Another pesticide, called TreeAzin, is presently being put through its paces by the Canadian Forest Service in sites near Weymouth, Bear River, the Tobeatic and perhaps soon in Kejimkujik. Botanically derived from the seed of the neem tree, it’s an environmentally sensitive alternative to neonicotinoids, but it doesn’t last in treated trees nearly as long and so would require more frequent injections. Again, we run into barriers of cost and scale. At best, these pesticides will allow us to preserve our oldest and most significant hemlock groves for a while longer, but will do nothing for the species as a whole.

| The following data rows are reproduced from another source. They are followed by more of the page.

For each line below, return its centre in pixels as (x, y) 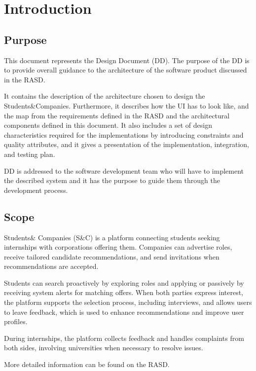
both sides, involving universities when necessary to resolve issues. (104, 348)
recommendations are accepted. (51, 266)
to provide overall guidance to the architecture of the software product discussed (126, 70)
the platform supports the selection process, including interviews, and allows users (128, 302)
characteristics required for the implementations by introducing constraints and (124, 134)
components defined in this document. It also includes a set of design (108, 125)
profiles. (16, 321)
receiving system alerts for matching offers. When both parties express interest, (124, 292)
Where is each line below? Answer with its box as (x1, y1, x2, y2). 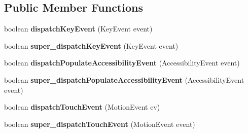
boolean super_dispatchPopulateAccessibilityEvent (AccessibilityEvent (4, 74, 244, 85)
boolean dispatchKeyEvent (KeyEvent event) (4, 23, 153, 34)
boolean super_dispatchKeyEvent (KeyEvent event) (4, 40, 179, 51)
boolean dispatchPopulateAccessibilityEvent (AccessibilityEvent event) (4, 57, 240, 68)
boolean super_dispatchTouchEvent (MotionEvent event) (4, 118, 195, 129)
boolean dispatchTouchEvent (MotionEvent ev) (4, 102, 160, 112)
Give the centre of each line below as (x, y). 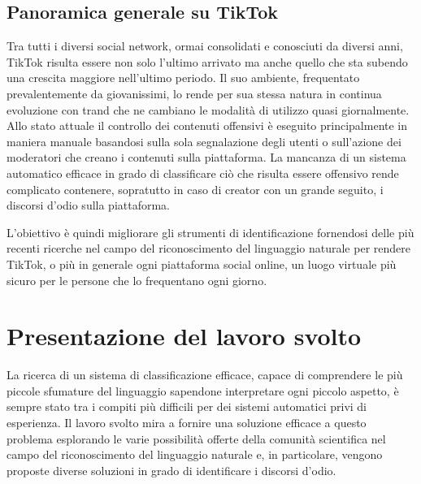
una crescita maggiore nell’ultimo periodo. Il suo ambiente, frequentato (183, 78)
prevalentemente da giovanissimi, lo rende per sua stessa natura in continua (194, 93)
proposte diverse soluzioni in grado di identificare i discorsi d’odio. (171, 470)
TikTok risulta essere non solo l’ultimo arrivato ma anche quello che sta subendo (207, 61)
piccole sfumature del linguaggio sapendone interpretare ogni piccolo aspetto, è (203, 390)
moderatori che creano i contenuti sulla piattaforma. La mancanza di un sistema (206, 157)
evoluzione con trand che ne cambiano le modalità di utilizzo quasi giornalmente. (208, 109)
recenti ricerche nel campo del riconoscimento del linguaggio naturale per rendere (208, 248)
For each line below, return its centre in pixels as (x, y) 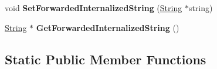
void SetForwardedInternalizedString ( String (94, 8)
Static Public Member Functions (106, 59)
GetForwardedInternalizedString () (108, 27)
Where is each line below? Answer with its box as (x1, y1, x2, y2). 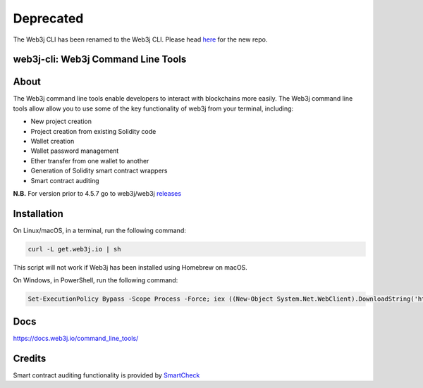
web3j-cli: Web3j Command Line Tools (13, 54, 187, 65)
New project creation (30, 117, 92, 126)
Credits (13, 352, 47, 364)
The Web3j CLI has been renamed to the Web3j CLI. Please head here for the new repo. (13, 35, 268, 44)
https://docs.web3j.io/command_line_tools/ (13, 334, 139, 342)
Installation (13, 208, 63, 220)
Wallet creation (30, 137, 75, 146)
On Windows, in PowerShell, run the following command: (13, 276, 178, 284)

The long term solutions presently on offer are big and ambitious, the first being biological pest control. HWA, you see, has been on the western coast of North America a few thousand years already, but it’s not a problem for resident Western hemlocks because several predatory insects keep HWA in check, eating them into balance. If those same predatory insects were taken from the west coast, in this case British Columbia, and introduced here, they might control our HWA infestation and allow some kind of ecological balance. Maybe.
Two of these predatory insects – a beetle known commonly as Little Larry (Laricobius nigrinus) and a species of Silver fly (Leucopis argenticollis) – have already been introduced to some New England states and seem to have successfully established themselves. Similar introductions are being considered in Nova Scotia.

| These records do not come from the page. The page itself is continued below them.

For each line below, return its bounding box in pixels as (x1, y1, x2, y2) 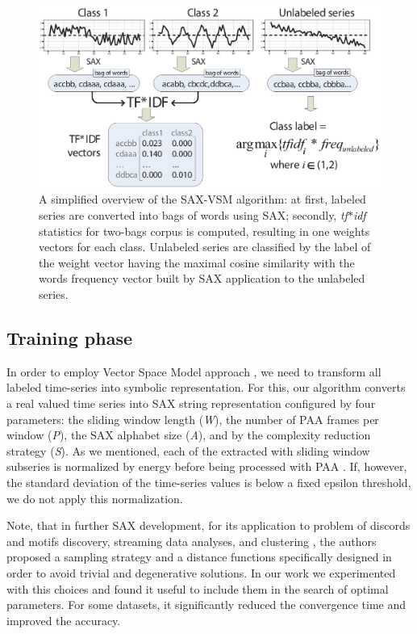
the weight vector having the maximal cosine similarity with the (39, 254, 355, 271)
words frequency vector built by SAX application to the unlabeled (39, 270, 365, 287)
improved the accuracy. (6, 611, 121, 628)
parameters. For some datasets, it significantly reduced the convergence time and (6, 596, 407, 613)
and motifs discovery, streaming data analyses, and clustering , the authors (6, 532, 377, 549)
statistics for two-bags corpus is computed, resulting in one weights (39, 222, 370, 239)
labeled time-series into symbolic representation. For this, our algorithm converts (6, 379, 406, 396)
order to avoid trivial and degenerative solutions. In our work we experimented (6, 564, 396, 581)
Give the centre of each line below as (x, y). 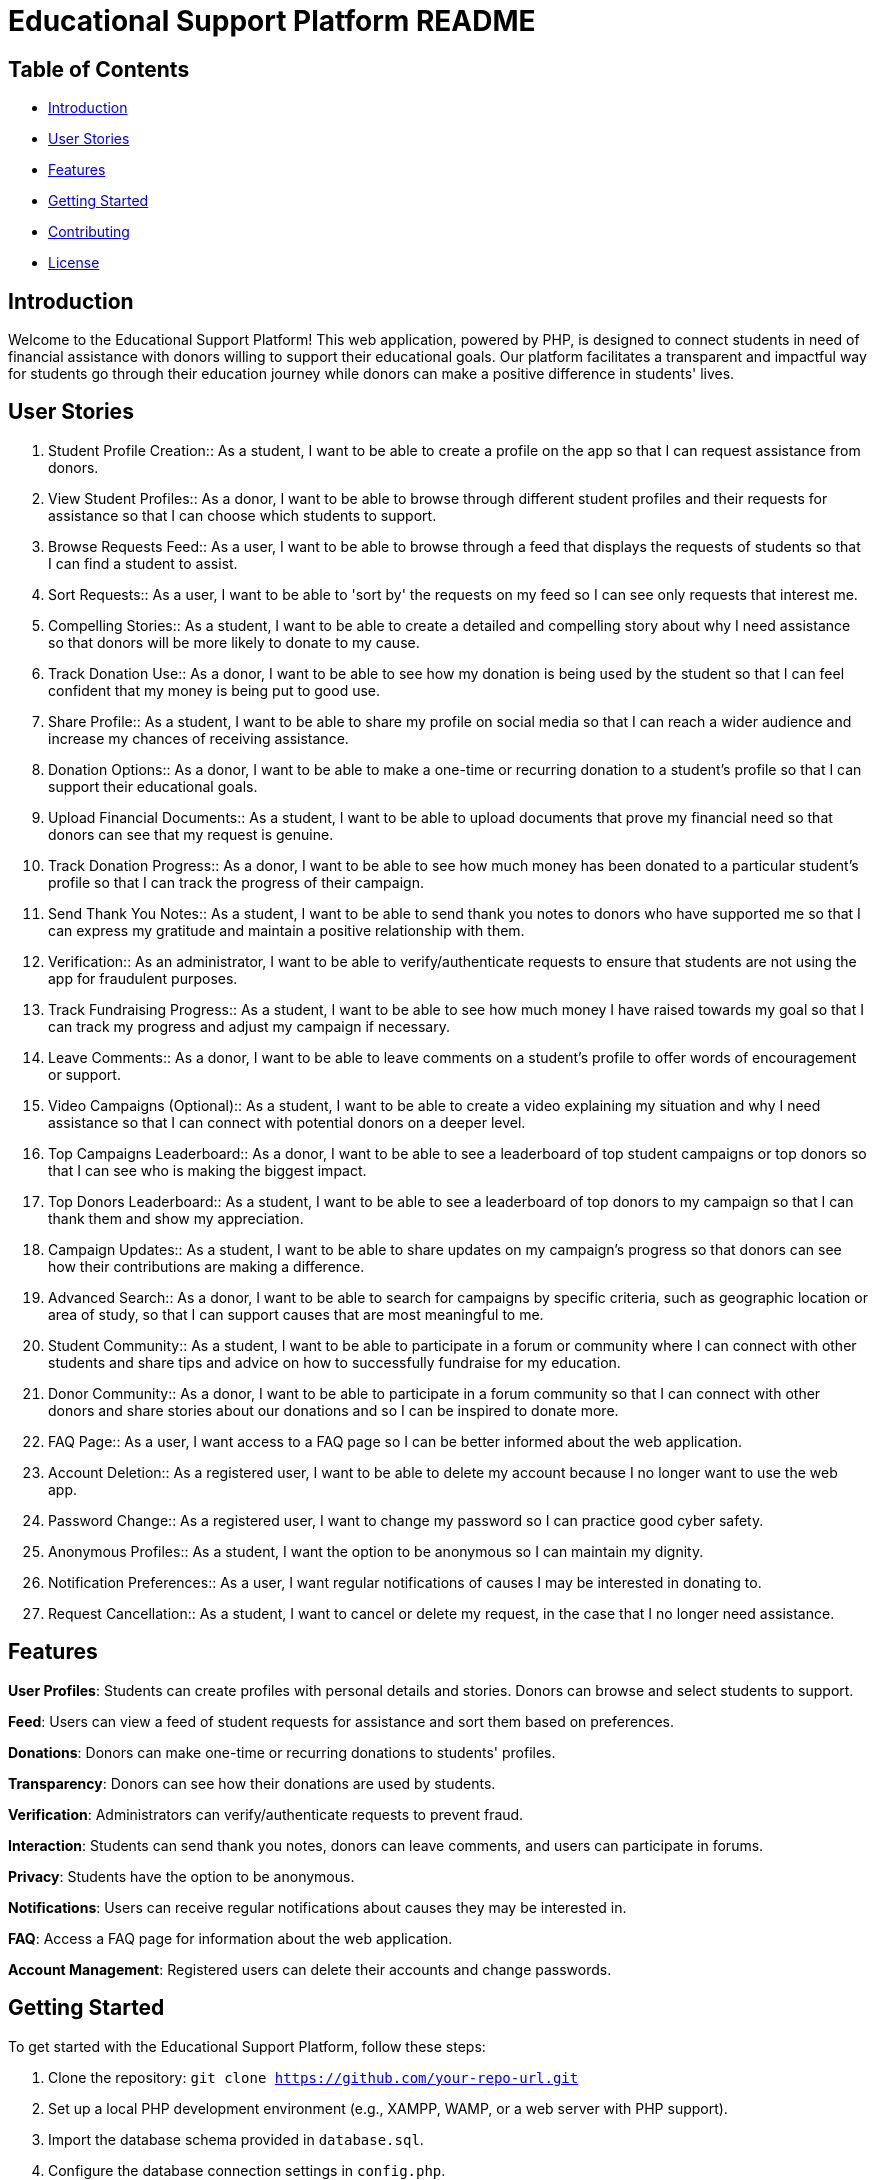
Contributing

Another potential long term solution has been identified more recently. Now that HWA has killed billions of trees across the United States, it’s been discovered that a very few hemlock stands are, by all appearances, naturally resistant to this insect. Research already conducted by the University of Rhode Island suggests this might be because of markedly different concentrations of terpene and phenolic compounds in their needles, a genetic quirk which seems to shield them from the worst of HWA. While not yet conclusive, these findings raise the possibility of mass replanting with genetically resistant Eastern hemlocks. It won’t save Nova Scotia’s old growth forests, but it could save the species from extinction.

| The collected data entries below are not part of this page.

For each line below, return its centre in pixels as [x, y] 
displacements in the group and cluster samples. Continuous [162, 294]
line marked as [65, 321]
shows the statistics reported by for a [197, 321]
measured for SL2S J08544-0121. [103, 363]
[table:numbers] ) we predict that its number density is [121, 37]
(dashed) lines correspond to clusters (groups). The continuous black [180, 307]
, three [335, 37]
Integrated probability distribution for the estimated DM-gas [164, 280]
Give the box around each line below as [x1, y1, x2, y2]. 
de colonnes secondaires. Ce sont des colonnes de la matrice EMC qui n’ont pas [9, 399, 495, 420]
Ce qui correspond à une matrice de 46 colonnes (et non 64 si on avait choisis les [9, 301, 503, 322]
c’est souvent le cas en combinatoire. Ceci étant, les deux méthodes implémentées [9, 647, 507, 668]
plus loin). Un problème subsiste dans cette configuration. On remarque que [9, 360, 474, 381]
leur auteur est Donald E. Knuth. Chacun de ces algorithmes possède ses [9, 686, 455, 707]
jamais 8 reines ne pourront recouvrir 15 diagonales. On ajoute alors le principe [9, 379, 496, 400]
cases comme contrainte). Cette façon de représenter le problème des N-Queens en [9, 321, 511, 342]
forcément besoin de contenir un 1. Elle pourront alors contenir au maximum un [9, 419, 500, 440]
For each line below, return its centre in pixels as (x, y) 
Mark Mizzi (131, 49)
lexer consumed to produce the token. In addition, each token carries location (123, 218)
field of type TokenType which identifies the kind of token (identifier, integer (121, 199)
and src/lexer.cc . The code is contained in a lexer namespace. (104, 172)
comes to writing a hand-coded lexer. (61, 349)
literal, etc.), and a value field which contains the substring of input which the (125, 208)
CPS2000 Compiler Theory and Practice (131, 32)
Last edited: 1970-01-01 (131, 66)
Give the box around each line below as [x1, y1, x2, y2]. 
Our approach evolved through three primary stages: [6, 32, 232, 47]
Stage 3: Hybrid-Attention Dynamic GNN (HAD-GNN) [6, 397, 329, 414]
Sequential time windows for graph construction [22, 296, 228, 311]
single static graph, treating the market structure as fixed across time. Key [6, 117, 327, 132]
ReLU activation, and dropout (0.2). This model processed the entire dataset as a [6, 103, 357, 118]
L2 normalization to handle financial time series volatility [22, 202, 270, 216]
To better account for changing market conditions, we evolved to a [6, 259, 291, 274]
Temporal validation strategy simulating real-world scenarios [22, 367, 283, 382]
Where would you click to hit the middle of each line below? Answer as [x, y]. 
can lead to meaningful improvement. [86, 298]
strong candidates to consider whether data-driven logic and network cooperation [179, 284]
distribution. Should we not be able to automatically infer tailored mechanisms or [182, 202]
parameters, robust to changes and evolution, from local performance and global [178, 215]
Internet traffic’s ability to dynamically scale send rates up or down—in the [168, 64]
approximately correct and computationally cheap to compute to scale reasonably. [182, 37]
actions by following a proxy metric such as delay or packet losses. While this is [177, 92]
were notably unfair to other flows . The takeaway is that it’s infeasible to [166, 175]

It’s difficult to know exactly what to do. Some jurisdictions, such as Kejimkujik, are undergoing the thoughtful thinning of hemlock groves so the ones they leave standing have better access to space and sunlight, strengthening them for their fight against HWA. In the margins they’re planting a greater diversity of trees such as Red spruce, strengthening forest health overall and ensuring something will remain standing after HWA runs its course.
The future of our Eastern hemlocks is very uncertain, but we can’t give up on them just yet. Perhaps one of the aforementioned solutions will come through, or we’ll uncover altogether different options. Over the coming years, it’ll behoove us to keep one eye on the canopy.
Zack Metcalfe is a freelance journalist, columnist and author active across the Maritimes.